● **WORK ITEM**: Where the string "SVMax" appears in a line of the data, show that line.

● **SUPPLIED MATERIAL**:
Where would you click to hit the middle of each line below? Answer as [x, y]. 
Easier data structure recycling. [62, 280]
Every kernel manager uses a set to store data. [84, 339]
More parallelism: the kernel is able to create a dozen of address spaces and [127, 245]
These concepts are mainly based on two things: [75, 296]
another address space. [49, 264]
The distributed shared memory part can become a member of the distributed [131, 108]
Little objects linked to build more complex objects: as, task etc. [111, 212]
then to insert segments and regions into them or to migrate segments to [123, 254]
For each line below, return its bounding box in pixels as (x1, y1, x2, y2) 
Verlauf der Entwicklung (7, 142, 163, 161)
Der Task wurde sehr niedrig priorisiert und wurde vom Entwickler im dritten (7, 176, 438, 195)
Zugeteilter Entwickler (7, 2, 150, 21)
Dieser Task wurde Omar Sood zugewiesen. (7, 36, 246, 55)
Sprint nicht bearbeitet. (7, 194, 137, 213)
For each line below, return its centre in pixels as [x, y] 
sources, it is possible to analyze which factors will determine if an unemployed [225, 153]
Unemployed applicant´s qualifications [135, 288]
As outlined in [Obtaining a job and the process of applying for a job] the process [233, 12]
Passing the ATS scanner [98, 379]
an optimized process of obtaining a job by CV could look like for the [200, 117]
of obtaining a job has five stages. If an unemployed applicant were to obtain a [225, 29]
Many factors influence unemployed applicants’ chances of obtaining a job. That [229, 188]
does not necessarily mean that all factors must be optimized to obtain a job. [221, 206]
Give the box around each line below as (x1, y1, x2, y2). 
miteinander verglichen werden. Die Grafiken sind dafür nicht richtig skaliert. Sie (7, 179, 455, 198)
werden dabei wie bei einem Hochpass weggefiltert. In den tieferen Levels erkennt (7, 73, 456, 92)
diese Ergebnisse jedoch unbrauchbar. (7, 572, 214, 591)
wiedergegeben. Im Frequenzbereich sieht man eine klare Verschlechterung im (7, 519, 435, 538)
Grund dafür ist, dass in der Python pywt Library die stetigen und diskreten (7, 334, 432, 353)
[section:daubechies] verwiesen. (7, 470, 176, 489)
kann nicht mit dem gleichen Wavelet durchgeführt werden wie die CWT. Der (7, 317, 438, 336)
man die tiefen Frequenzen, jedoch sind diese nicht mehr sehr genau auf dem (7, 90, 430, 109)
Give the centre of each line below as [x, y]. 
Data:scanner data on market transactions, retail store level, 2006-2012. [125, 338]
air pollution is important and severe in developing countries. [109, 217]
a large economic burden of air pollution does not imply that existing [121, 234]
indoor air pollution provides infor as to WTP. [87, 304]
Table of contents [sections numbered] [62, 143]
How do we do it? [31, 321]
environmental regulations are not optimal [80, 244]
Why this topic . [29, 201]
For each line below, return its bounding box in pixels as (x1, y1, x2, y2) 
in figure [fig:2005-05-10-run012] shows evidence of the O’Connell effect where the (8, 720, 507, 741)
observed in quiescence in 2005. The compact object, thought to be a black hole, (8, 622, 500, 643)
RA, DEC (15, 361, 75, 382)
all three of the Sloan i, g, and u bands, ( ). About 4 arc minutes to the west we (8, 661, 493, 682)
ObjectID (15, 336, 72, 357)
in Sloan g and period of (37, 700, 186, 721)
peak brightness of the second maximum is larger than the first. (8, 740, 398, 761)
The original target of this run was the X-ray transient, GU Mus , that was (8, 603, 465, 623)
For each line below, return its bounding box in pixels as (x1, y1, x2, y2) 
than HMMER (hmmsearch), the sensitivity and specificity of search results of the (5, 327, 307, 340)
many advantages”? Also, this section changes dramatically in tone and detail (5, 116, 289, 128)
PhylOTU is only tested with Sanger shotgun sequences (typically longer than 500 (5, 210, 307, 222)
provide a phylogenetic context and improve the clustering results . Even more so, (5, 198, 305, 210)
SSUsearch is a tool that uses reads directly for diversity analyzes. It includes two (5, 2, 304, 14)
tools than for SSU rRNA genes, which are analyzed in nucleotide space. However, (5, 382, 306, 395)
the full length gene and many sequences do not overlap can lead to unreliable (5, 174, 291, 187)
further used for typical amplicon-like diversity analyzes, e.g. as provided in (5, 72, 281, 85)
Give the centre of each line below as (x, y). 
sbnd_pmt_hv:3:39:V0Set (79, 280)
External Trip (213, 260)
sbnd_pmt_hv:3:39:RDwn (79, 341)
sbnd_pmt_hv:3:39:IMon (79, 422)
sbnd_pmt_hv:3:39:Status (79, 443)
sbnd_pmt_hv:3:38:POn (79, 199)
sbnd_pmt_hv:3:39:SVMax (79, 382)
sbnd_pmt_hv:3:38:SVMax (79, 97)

==

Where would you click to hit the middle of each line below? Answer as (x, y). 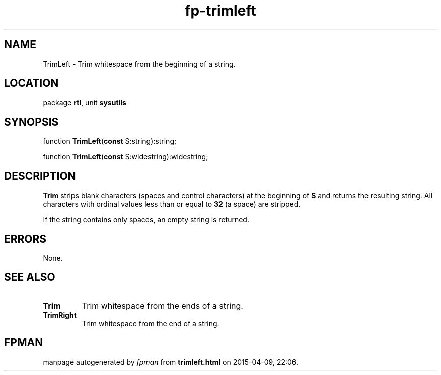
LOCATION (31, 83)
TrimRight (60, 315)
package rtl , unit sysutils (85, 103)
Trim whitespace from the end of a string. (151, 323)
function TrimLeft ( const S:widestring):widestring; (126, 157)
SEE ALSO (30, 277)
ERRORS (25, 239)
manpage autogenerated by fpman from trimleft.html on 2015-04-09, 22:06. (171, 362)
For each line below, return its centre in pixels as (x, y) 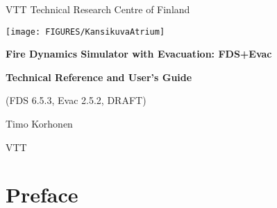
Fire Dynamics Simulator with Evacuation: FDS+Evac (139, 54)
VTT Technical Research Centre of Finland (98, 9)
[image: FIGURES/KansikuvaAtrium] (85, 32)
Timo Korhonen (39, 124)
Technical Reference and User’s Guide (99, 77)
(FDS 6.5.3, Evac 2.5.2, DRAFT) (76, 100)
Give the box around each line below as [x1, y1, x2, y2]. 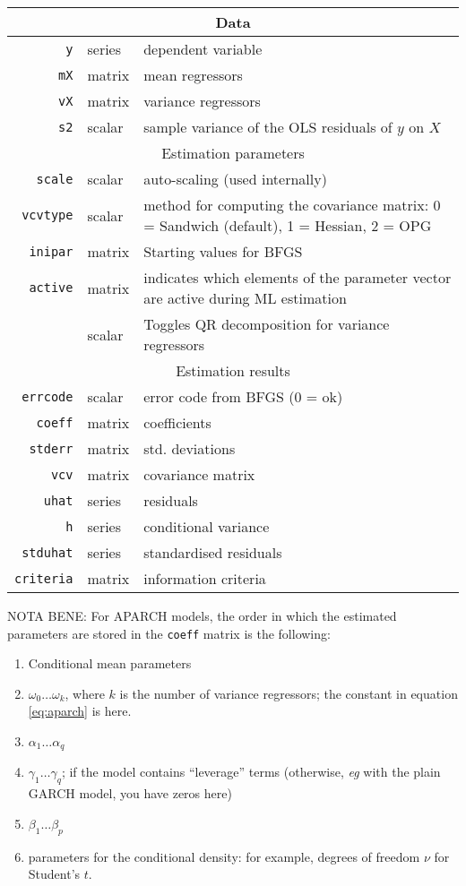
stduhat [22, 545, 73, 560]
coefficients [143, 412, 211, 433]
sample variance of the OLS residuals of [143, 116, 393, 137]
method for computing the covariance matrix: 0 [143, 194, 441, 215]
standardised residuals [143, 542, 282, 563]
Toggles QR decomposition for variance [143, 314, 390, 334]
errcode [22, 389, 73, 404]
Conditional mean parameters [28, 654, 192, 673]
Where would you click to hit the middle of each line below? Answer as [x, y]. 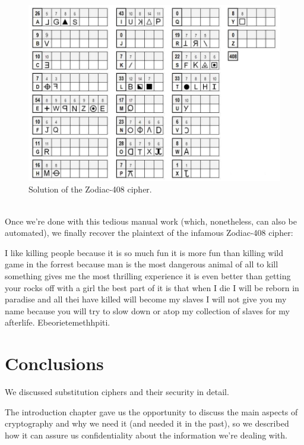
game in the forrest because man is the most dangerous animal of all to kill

● **EXERCISE OUTPUT**:
sbnd_pmt_hv:3:39:SVMax (79, 382)
sbnd_pmt_hv:3:38:SVMax (79, 97)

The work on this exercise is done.